An instalment loan is a closed-end credit product where a borrower receives a fixed lump-sum amount upfront and repays it through equal monthly instalments (EMIs) over a defined tenure. Each EMI comprises a principal component and an interest component, calculated on a reducing balance basis.

Because the loan amount, tenure, and EMI are fixed at disbursement, instalment loans offer full visibility into your repayment obligations from day one a key advantage over revolving credit instruments like credit cards.

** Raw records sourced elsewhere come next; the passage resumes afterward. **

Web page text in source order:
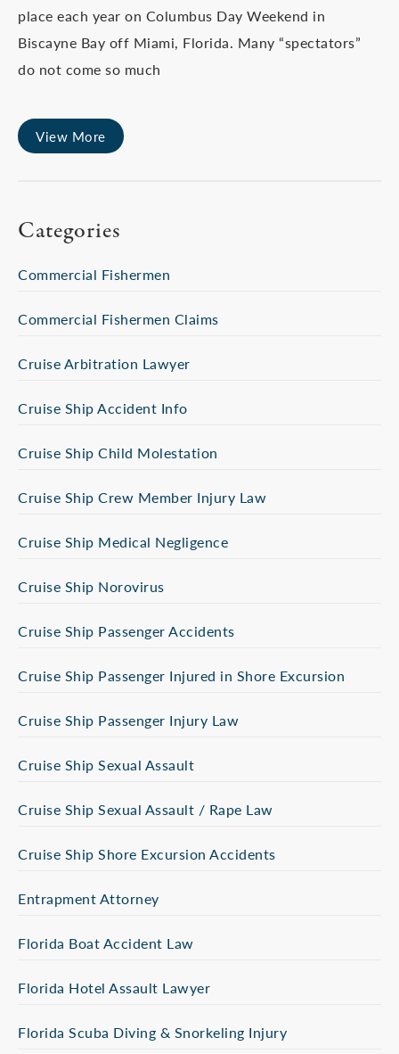
place each year on Columbus Day Weekend in
Biscayne Bay off Miami, Florida. Many “spectators”
do not come so much
View More
Categories
Commercial Fishermen
Commercial Fishermen Claims
Cruise Arbitration Lawyer
Cruise Ship Accident Info
Cruise Ship Child Molestation
Cruise Ship Crew Member Injury Law
Cruise Ship Medical Negligence
Cruise Ship Norovirus
Cruise Ship Passenger Accidents
Cruise Ship Passenger Injured in Shore Excursion
Cruise Ship Passenger Injury Law
Cruise Ship Sexual Assault
Cruise Ship Sexual Assault / Rape Law
Cruise Ship Shore Excursion Accidents
Entrapment Attorney
Florida Boat Accident Law
Florida Hotel Assault Lawyer
Florida Scuba Diving & Snorkeling Injury
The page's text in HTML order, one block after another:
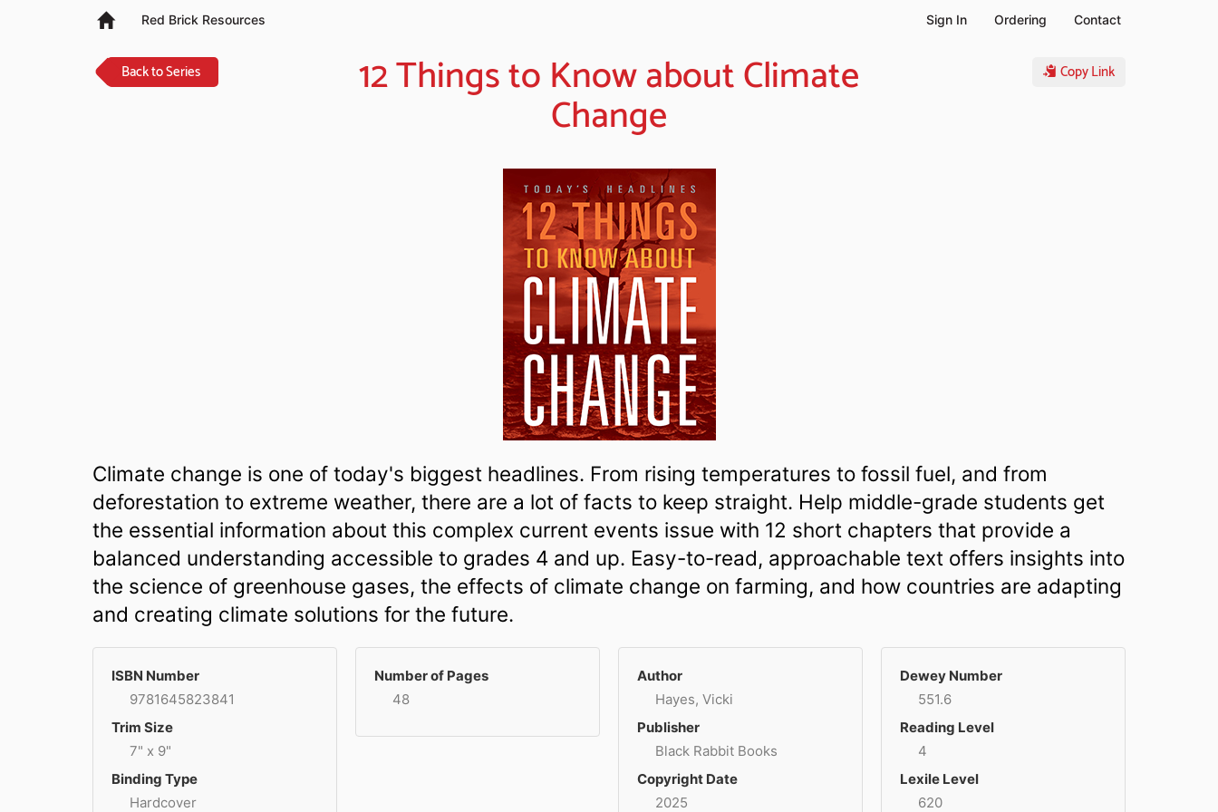
Red Brick Resources Sign In Ordering Contact
Back to Series Copy Link
12 Things to Know about Climate
Change
Climate change is one of today's biggest headlines. From rising temperatures to fossil fuel, and from
deforestation to extreme weather, there are a lot of facts to keep straight. Help middle-grade students get
the essential information about this complex current events issue with 12 short chapters that provide a
balanced understanding accessible to grades 4 and up. Easy-to-read, approachable text offers insights into
the science of greenhouse gases, the effects of climate change on farming, and how countries are adapting
and creating climate solutions for the future.
ISBN Number
9781645823841
Trim Size
7" x 9"
Binding Type
Hardcover
Number of Pages
48
Author
Hayes, Vicki
Publisher
Black Rabbit Books
Copyright Date
2025
Dewey Number
551.6
Reading Level
4
Lexile Level
620
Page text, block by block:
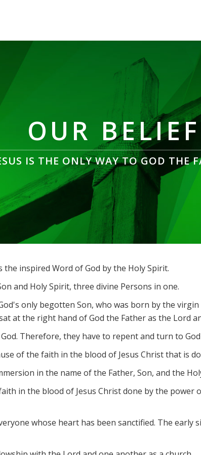
OUR BELIEF
IS THE ONLY WAY TO GOD THE
inspired Word of God by the Holy Spirit.
and Holy Spirit, three divine Persons in one.
only begotten Son, who was born by the
at the right hand of God the Father as the Lord
Therefore, they have to repent and turn to
of the faith in the blood of Jesus Christ that is
in the name of the Father, Son, and the
in the blood of Jesus Christ done by the power
whose heart has been sanctified. The
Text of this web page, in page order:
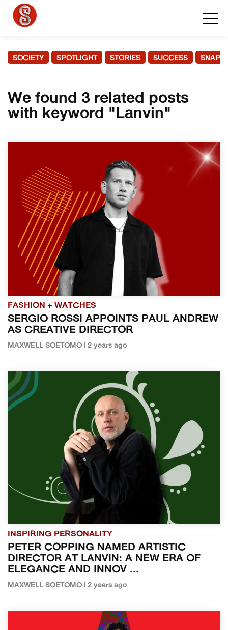
SOCIETY SPOTLIGHT STORIES SUCCESS
We found 3 related posts
with keyword "Lanvin"
FASHION + WATCHES
SERGIO ROSSI APPOINTS PAUL ANDREW
AS CREATIVE DIRECTOR
MAXWELL SOETOMO | 2 years ago
INSPIRING PERSONALITY
PETER COPPING NAMED ARTISTIC
DIRECTOR AT LANVIN: A NEW ERA OF
ELEGANCE AND INNOV ...
MAXWELL SOETOMO | 2 years ago
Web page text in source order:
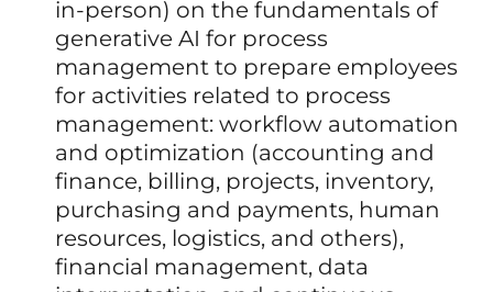
in-person) on the fundamentals of
generative AI for process
management to prepare employees
for activities related to process
management: workflow automation
and optimization (accounting and
finance, billing, projects, inventory,
purchasing and payments, human
resources, logistics, and others),
financial management, data
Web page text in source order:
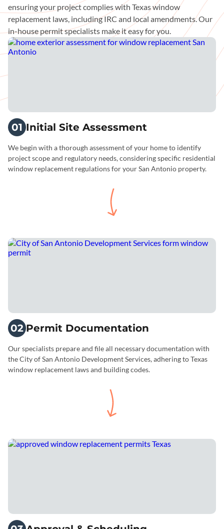
ensuring your project complies with Texas window
replacement laws, including IRC and local amendments. Our
in-house permit specialists make it easy for you.
01 Initial Site Assessment
We begin with a thorough assessment of your home to identify
project scope and regulatory needs, considering specific residential
window replacement regulations for your San Antonio property.
02 Permit Documentation
Our specialists prepare and file all necessary documentation with
the City of San Antonio Development Services, adhering to Texas
window replacement laws and building codes.
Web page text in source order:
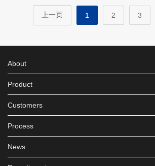
上一页 1 2 3
About
Product
Customers
Process
News
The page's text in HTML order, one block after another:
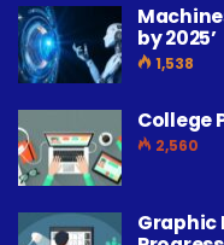
by 2025’
1,538
College
2,560
Graphic
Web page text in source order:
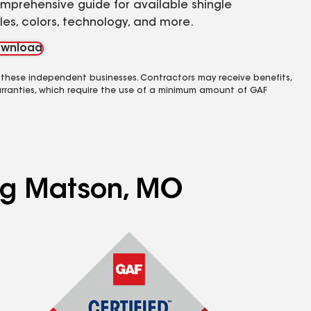
guide for available shingle
colors, technology, and more.
independent businesses. Contractors may receive benefits,
which require the use of a minimum amount of GAF
Matson, MO
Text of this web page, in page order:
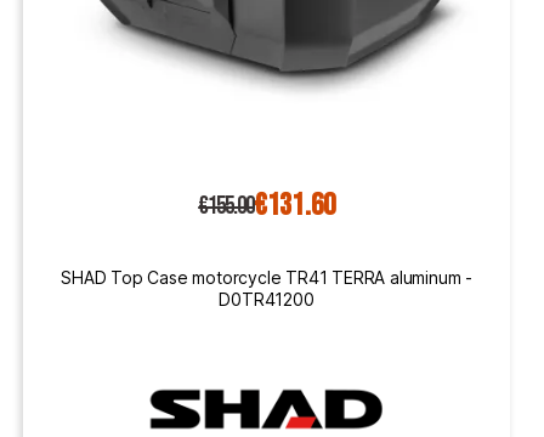
€155.00€131.60
SHAD Top Case motorcycle TR41 TERRA aluminum -
D0TR41200
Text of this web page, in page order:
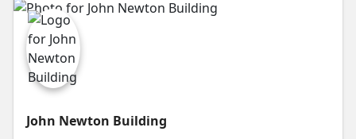
John Newton Building
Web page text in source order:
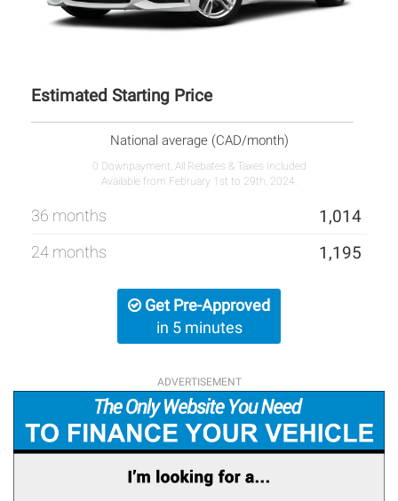
Estimated Starting Price
National average (CAD/month)
0 Downpayment, All Rebates & Taxes Included
Available from February 1st to 29th, 2024.
36 months 1,014
24 months 1,195
Get Pre-Approved
in 5 minutes
ADVERTISEMENT
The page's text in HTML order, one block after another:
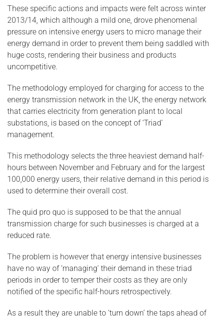
These specific actions and impacts were felt across winter
2013/14, which although a mild one, drove phenomenal
pressure on intensive energy users to micro manage their
energy demand in order to prevent them being saddled with
huge costs, rendering their business and products
uncompetitive.
The methodology employed for charging for access to the
energy transmission network in the UK, the energy network
that carries electricity from generation plant to local
substations, is based on the concept of ‘Triad’
management.
This methodology selects the three heaviest demand half-
hours between November and February and for the largest
100,000 energy users, their relative demand in this period is
used to determine their overall cost.
The quid pro quo is supposed to be that the annual
transmission charge for such businesses is charged at a
reduced rate.
The problem is however that energy intensive businesses
have no way of ‘managing’ their demand in these triad
periods in order to temper their costs as they are only
notified of the specific half-hours retrospectively.
As a result they are unable to ‘turn down’ the taps ahead of
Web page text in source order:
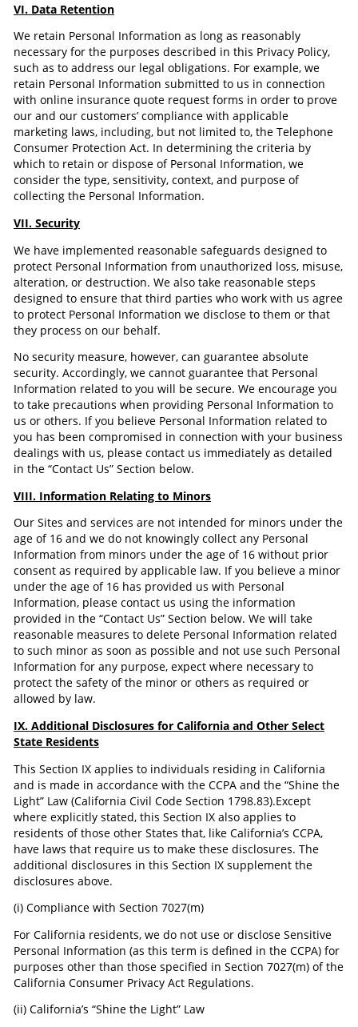
VI. Data Retention
We retain Personal Information as long as reasonably
necessary for the purposes described in this Privacy Policy,
such as to address our legal obligations. For example, we
retain Personal Information submitted to us in connection
with online insurance quote request forms in order to prove
our and our customers’ compliance with applicable
marketing laws, including, but not limited to, the Telephone
Consumer Protection Act. In determining the criteria by
which to retain or dispose of Personal Information, we
consider the type, sensitivity, context, and purpose of
collecting the Personal Information.
VII. Security
We have implemented reasonable safeguards designed to
protect Personal Information from unauthorized loss, misuse,
alteration, or destruction. We also take reasonable steps
designed to ensure that third parties who work with us agree
to protect Personal Information we disclose to them or that
they process on our behalf.
No security measure, however, can guarantee absolute
security. Accordingly, we cannot guarantee that Personal
Information related to you will be secure. We encourage you
to take precautions when providing Personal Information to
us or others. If you believe Personal Information related to
you has been compromised in connection with your business
dealings with us, please contact us immediately as detailed
in the “Contact Us” Section below.
VIII. Information Relating to Minors
Our Sites and services are not intended for minors under the
age of 16 and we do not knowingly collect any Personal
Information from minors under the age of 16 without prior
consent as required by applicable law. If you believe a minor
under the age of 16 has provided us with Personal
Information, please contact us using the information
provided in the “Contact Us” Section below. We will take
reasonable measures to delete Personal Information related
to such minor as soon as possible and not use such Personal
Information for any purpose, expect where necessary to
protect the safety of the minor or others as required or
allowed by law.
IX. Additional Disclosures for California and Other Select
State Residents
This Section IX applies to individuals residing in California
and is made in accordance with the CCPA and the “Shine the
Light” Law (California Civil Code Section 1798.83).Except
where explicitly stated, this Section IX also applies to
residents of those other States that, like California’s CCPA,
have laws that require us to make these disclosures. The
additional disclosures in this Section IX supplement the
disclosures above.
(i) Compliance with Section 7027(m)
For California residents, we do not use or disclose Sensitive
Personal Information (as this term is defined in the CCPA) for
purposes other than those specified in Section 7027(m) of the
California Consumer Privacy Act Regulations.
(ii) California’s “Shine the Light” Law

Key distinction: Unlike a credit card or an overdraft, which are revolving credit products, an instalment loan is repaid in full and then closed. The repaid amount cannot be re-borrowed.

How Does an Instalment Loan Work?

Once your application is approved, the full loan amount is credited directly to your bank account. You begin repaying through fixed EMIs from the following month. Here is what governs each repayment:

  • Loan Amount: The principal you borrow, determined by your eligibility
  • Interest Rate: Fixed or floating, applied on the outstanding principal
  • Tenure: The repayment period, typically ranging from 12 to 36 months
  • EMI: Monthly payment = Principal + Interest for that billing cycle

In a fixed-rate instalment loan, the EMI remains constant throughout the tenure. In a variable-rate structure, the EMI may change if the benchmark rate changes - though fixed-rate loans are more common for personal finance.

Example: A ₹3 lakh Personal Loan at 18% p.a. for 24 months results in an EMI of approximately ₹14,977. You can use the Hero FinCorp EMI Calculator to model your repayments before applying.

Types of Instalment Loans

Instalment loans are broadly classified into two categories based on whether security is pledged against the loan.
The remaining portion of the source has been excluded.